▸ **Exercise data**:
######

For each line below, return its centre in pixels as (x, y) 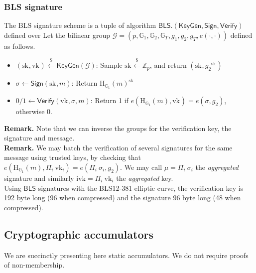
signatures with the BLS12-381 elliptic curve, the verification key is (141, 188)
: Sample (109, 65)
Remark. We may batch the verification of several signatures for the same (118, 147)
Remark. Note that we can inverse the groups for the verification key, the (118, 128)
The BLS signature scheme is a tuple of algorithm (80, 25)
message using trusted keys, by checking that (72, 157)
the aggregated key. (145, 178)
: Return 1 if (109, 100)
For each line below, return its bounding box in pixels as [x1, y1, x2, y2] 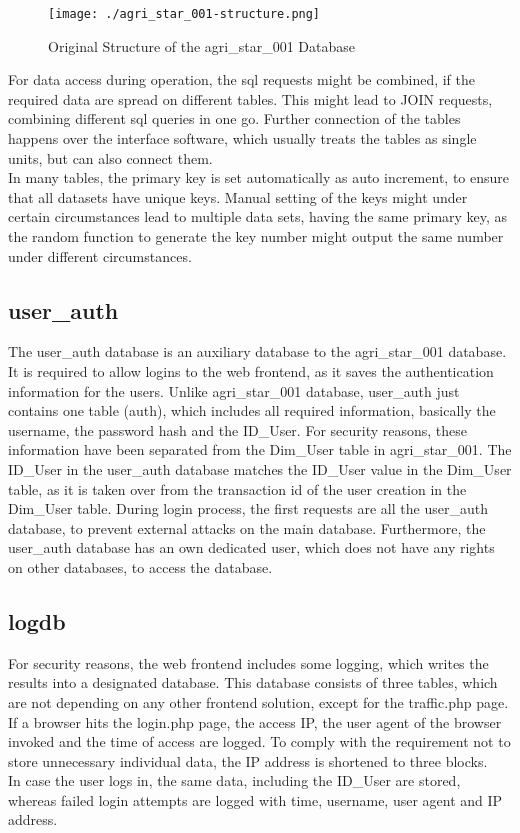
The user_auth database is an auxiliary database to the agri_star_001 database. [8, 341, 507, 362]
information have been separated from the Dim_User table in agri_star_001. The [8, 439, 512, 460]
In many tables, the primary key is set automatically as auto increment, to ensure [8, 167, 510, 188]
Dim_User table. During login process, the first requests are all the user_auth [8, 498, 488, 519]
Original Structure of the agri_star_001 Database [48, 35, 356, 56]
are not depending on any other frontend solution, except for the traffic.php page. [8, 691, 509, 712]
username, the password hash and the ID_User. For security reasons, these [8, 419, 468, 440]
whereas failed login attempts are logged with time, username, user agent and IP [8, 789, 503, 810]
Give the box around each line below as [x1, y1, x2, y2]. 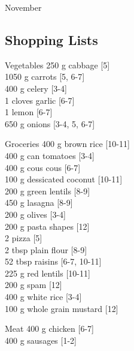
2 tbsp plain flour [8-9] [5, 243, 87, 256]
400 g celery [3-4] [5, 82, 67, 94]
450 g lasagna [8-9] [5, 196, 73, 209]
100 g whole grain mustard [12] [5, 302, 118, 314]
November [5, 1, 42, 13]
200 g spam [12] [5, 278, 62, 291]
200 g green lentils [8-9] [5, 184, 90, 197]
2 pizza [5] [5, 232, 42, 244]

######

▸ **Task description**: What is needed here is each line above set down word for word, minus the images.

▸ **Written response**:
For each line below, return its centre in pixels as (x, y) 
signatures with the BLS12-381 elliptic curve, the verification key is (141, 188)
: Sample (109, 65)
Remark. We may batch the verification of several signatures for the same (118, 147)
Remark. Note that we can inverse the groups for the verification key, the (118, 128)
The BLS signature scheme is a tuple of algorithm (80, 25)
message using trusted keys, by checking that (72, 157)
the aggregated key. (145, 178)
: Return 1 if (109, 100)
For each line below, return its bounding box in pixels as [x1, y1, x2, y2] 
The user_auth database is an auxiliary database to the agri_star_001 database. [8, 341, 507, 362]
information have been separated from the Dim_User table in agri_star_001. The [8, 439, 512, 460]
In many tables, the primary key is set automatically as auto increment, to ensure [8, 167, 510, 188]
Dim_User table. During login process, the first requests are all the user_auth [8, 498, 488, 519]
Original Structure of the agri_star_001 Database [48, 35, 356, 56]
are not depending on any other frontend solution, except for the traffic.php page. [8, 691, 509, 712]
username, the password hash and the ID_User. For security reasons, these [8, 419, 468, 440]
whereas failed login attempts are logged with time, username, user agent and IP [8, 789, 503, 810]
Give the box around each line below as [x1, y1, x2, y2]. 
2 tbsp plain flour [8-9] [5, 243, 87, 256]
400 g celery [3-4] [5, 82, 67, 94]
450 g lasagna [8-9] [5, 196, 73, 209]
100 g whole grain mustard [12] [5, 302, 118, 314]
November [5, 1, 42, 13]
200 g spam [12] [5, 278, 62, 291]
200 g green lentils [8-9] [5, 184, 90, 197]
2 pizza [5] [5, 232, 42, 244]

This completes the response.